İnanaın var daha neler var..Her veliye tam tersını soyleyenlerde var..Öğrencının yazılıları 20..Ama veliye Çocuğunuz cok başarılı efendı dıyen öğretmenler var.Boyle deyince velide memnun oluyor..


Siz ilgili bır anne olarak notunuda bılıyorsunuz.Öğretmenın kibarca hatasını yuzune vurdunuz.Tebrık ederım.

Ben de hatalı bırşey söylemeyeyim dıye branş öğretmenı olunca haftada 250 öğrencı goruyorum.Halıyle hepsını tanıyamıyorum.

Veliye çocugun, hangı sınıfta dıyınce bılmıyorum kı dıyor.Nöbetçi öğrencıden, sınıftan öğrencıyı cağırmasını istiyorum..Yüzünü görup oyle soylıyorum...

Bırakın notunu hangı sınıfta hangi şubede bilmiyor maalesef...

Eleştırmeye gelince öğretmenleri yerden yere vuruyor..

Bız dayak atan hıçbir öğretmeni savunmuyoruz.Bizde insanız ses tonumuz yükselebilir..Ama şiddet her ne olursa olsun hangi ortamda karşıyımm.

Burda eğitimciler olarak velilerden beklentılerımizi yazıyoruz..Yazıncada laf işitiyoruz..


Öğretmenlerin yaraları dertleri var doğru haklısınız.Bu eğitim sisteminde bizler bir şekilde maaşımızı alıyoruz .Ama olan cocuklarımıza geleceğimize oluyor...
 
Hiç kimse başka bir kimsenin vucut bütünlüğünü bozamaz, şiddet uygulayamaz.
Ama komşunun bi kızı var, bazen ağzına terlikle vurasım geliyor, şımartılmış. Salınmış çayıra misali.
 
Bu kadar tartışılacak ne var bu konuda anlamadım
Öğretmende velide hatalı,
Biri şiddet uyguluyor, diğeri bu konunun peşine düşmüyor.
Daha öncede yazdım her meslekte iyi kötü vardır.
Bende bir öğretmenim. Benim çocuklarım 4-5 yaşlarında.
Ne bir laftan anlar ne bir sözden. Akşam okuldan bir çıkardım dışarıya kendimi bulutların üzerinde hissederdim.
O kadar ses çübüşün ardından o sessizlik Ama mesleğimi çok seviyorum. En yakın zamanda çocuklarıma kavuşmak için gün sayıyorum.
Aynı okulda başka bir öğretmen bu günde çabuk geçsin diye daha okula adımını atarken dua ederdi.
Veli herzaman haklıdır, öğretmen sizin kölenizdir diye bir şey yok.
Aynı şekilde öğretmen ne dese doğrudur, veli onun her dediğini yapmak ve inanmak zorunda diyede birşey yok.
Şunuda unutmayın çocuklar herzaman doğruyu söylemez. Korkar, çekinir yada o kişiden hoşlanmaz, neden sonuç ilişkisi tam olarak kuramaz bu yüzden gerçeğin ortaya çıkacağını düşünmeden yalanını atar.
Çocuğunuz size bir kişi hakkında kötü bir davranış, söz vs. söylediğinde mutlaka önce o kişiyle konuşun. Ve öğretmeniyle, idareyle sık sık iletişim kurun.
Herneyse, zaten çok fazla yazılıp çizilmiş. Konu sahibi yapması gerekeni artık anlamıştır umarım birdaha böyle bir şey yaşamazsınız.
 
"öğretmenlik" ve "öğretmencilik" "veli" ve "velicilik" arasındaki farkı farkedip, herkes üzerine düşeni gerektiği gibi yaptığı sürece inanın hiçbir sorun kalmayacak ortada.
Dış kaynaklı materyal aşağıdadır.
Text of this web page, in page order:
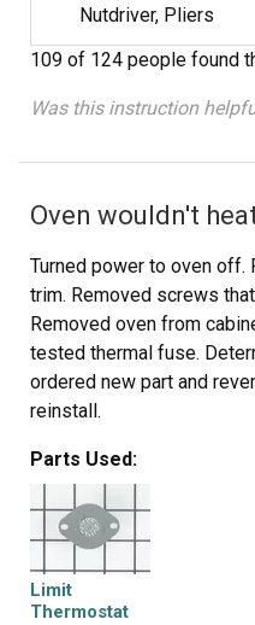
Nutdriver, Pliers
109 of 124 people found
Was this instruction
Oven wouldn't
Turned power to oven off.
trim. Removed screws
Removed oven from
tested thermal fuse.
ordered new part and
reinstall.
Parts Used:
Limit
Thermostat

daha öncede bahsettiğim gibi, bende bir öğretmenim, illa ki kusurlarım vardır mükemmel değilim, ama elimden geleni yapmaya çalışan bir öğretmenim.

hergün 2.45de dersim bitmesine rağmen gönüllü ve ücretsiz olarak 5e kadar kurs veriyorum okulda, bu kurslara katılmayan ve benim dersimde biraz eksikliği olan bir öğrencimin velisi geldi okula geçenlerde, ve sene sonunda benden çocuğu için "bol not" istedi. bende kimseye hakettiğinin üstünde veya altında not veremiyeceğimi ve sınav sonuçlarını dikkate almadan gerekli çabayı gösterdiğini gördüğüm sürece zaten birşeyleri elde edeceğini anlattım, aldığım cvp : aman hoca hanım sanki maaşından kesecekler fazla not verince

bunun üzerine içimden besmele çekip okulda verdiğim kurslara çocuğunun neden katılmadığını sordum. "kaldığı yurttan izin yok" dedi. " Ne yurdu yaa sizin eviniz 200metre ilerde değil mi? neden evde kalmıyor çocuğunuz" dedim, "evet orda ama biz yurda veriyoruz daha iyi oluyor" dedi işte ben buna "Velicilik" diyorum...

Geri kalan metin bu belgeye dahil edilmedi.